*** Begin section ***

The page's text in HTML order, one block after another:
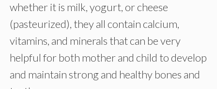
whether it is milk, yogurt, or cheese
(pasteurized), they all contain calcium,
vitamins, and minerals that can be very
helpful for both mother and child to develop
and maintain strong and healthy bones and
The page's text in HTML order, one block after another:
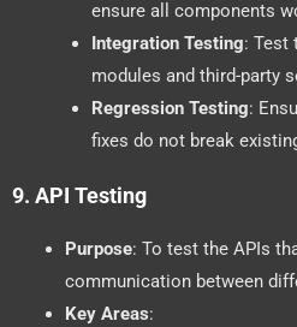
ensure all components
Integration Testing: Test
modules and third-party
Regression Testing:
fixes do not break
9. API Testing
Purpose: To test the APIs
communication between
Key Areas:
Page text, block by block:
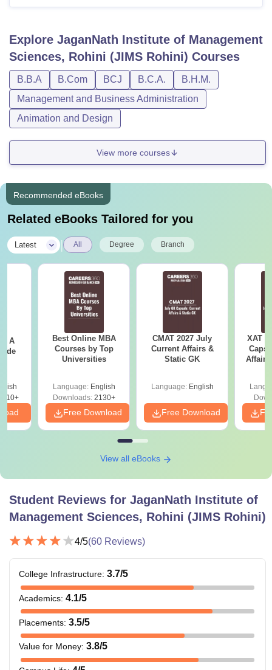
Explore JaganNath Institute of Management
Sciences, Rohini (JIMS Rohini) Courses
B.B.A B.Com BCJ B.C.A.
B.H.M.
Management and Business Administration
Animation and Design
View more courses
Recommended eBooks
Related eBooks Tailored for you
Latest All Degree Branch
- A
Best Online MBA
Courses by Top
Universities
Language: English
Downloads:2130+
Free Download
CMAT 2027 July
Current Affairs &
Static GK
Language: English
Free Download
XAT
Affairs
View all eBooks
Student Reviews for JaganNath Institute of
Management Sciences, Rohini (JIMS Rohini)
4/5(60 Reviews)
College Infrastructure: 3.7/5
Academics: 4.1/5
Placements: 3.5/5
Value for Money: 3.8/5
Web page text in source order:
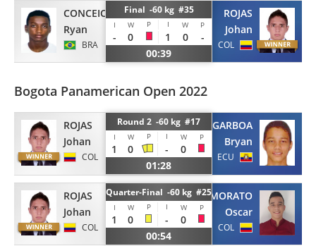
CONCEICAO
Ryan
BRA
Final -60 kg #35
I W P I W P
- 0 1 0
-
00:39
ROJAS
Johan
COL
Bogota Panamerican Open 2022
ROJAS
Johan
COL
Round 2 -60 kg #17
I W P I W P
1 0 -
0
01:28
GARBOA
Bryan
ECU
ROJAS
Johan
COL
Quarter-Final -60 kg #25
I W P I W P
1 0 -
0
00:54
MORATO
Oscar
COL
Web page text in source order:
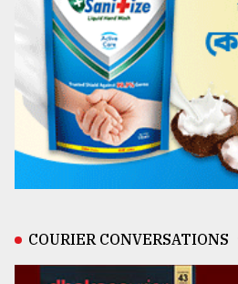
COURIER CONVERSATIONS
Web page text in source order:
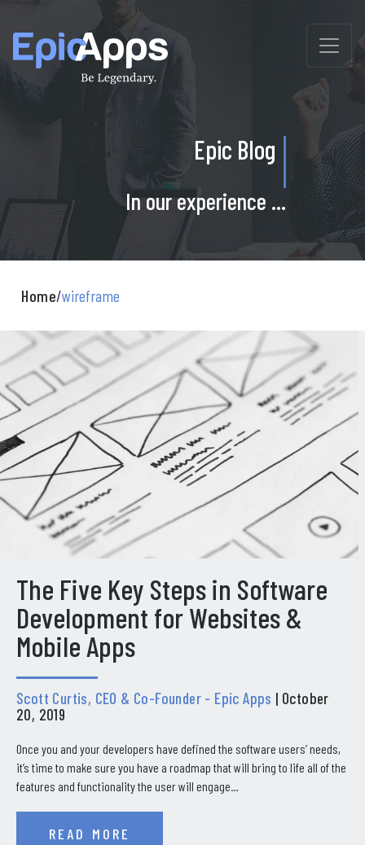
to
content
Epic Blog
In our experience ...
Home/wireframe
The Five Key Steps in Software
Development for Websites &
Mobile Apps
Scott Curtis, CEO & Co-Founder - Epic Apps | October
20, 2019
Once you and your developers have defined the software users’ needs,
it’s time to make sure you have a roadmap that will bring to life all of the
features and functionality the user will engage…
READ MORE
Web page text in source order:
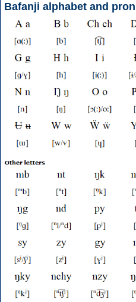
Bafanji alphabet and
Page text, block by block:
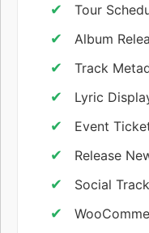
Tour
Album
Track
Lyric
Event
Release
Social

*** End section ***
*** Begin section ***

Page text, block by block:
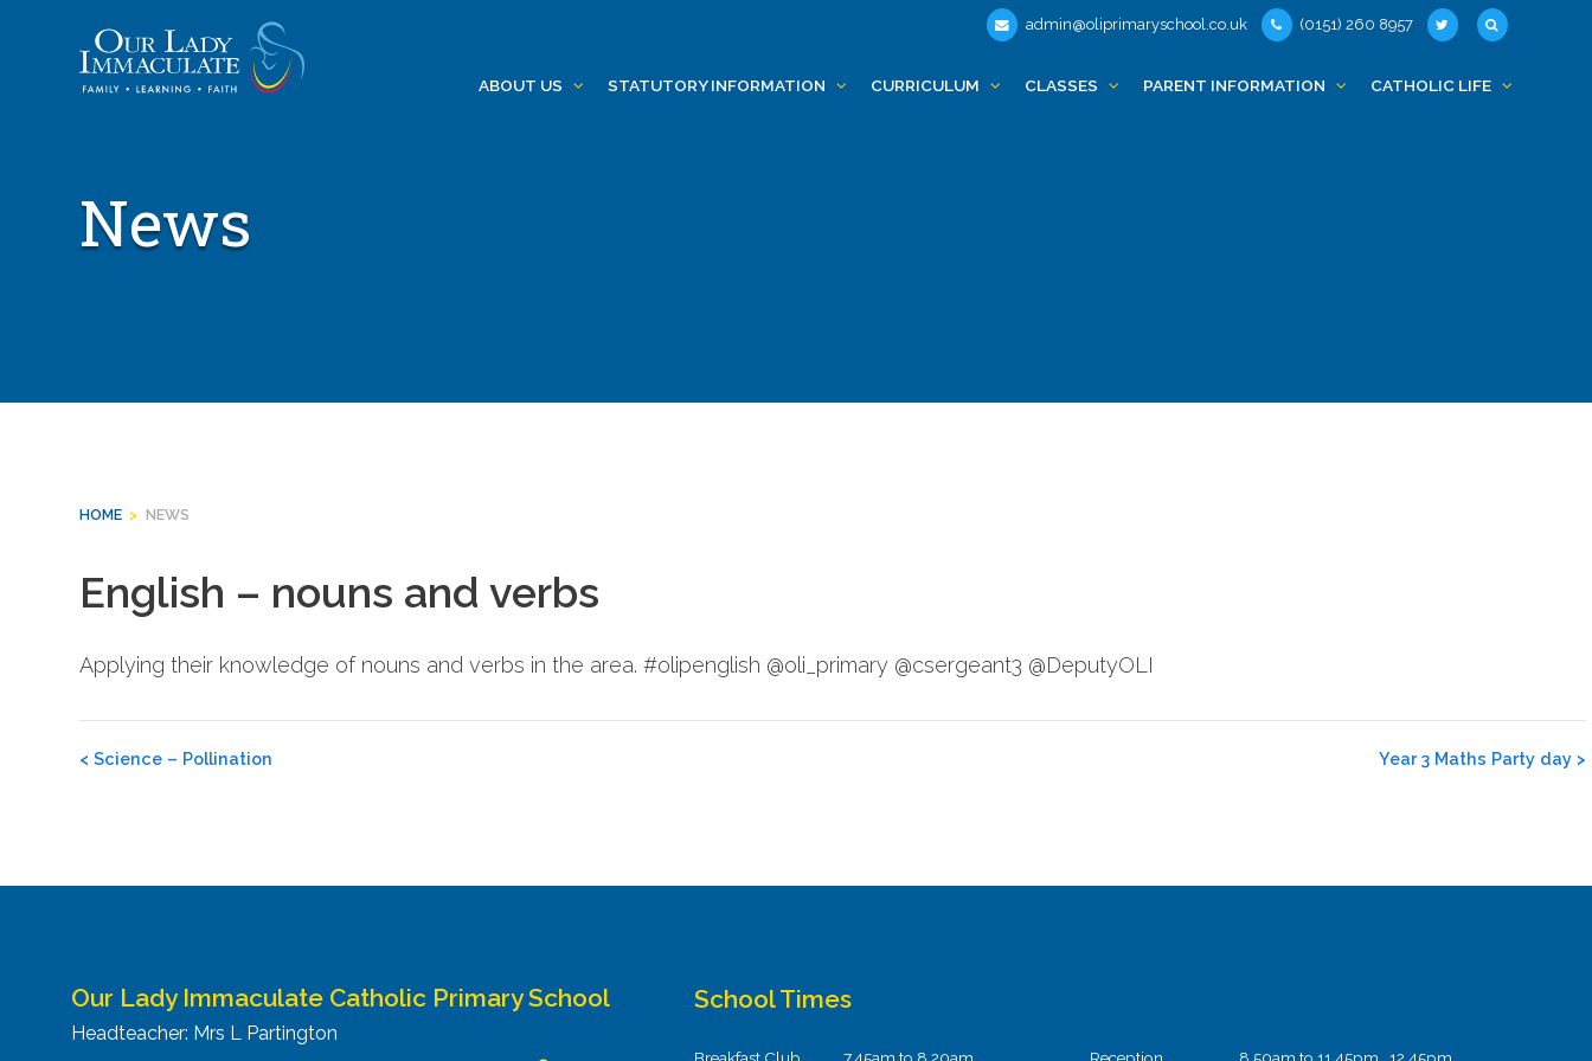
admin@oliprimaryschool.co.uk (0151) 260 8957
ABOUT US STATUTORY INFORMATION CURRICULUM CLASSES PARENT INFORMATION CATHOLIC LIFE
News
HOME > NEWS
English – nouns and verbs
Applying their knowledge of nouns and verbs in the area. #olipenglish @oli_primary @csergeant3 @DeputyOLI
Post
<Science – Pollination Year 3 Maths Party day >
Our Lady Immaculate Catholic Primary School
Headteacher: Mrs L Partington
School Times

*** End section ***

Once the lines holding the word "Management" in the material above are counted, report that number by itself.

| Solution below |
3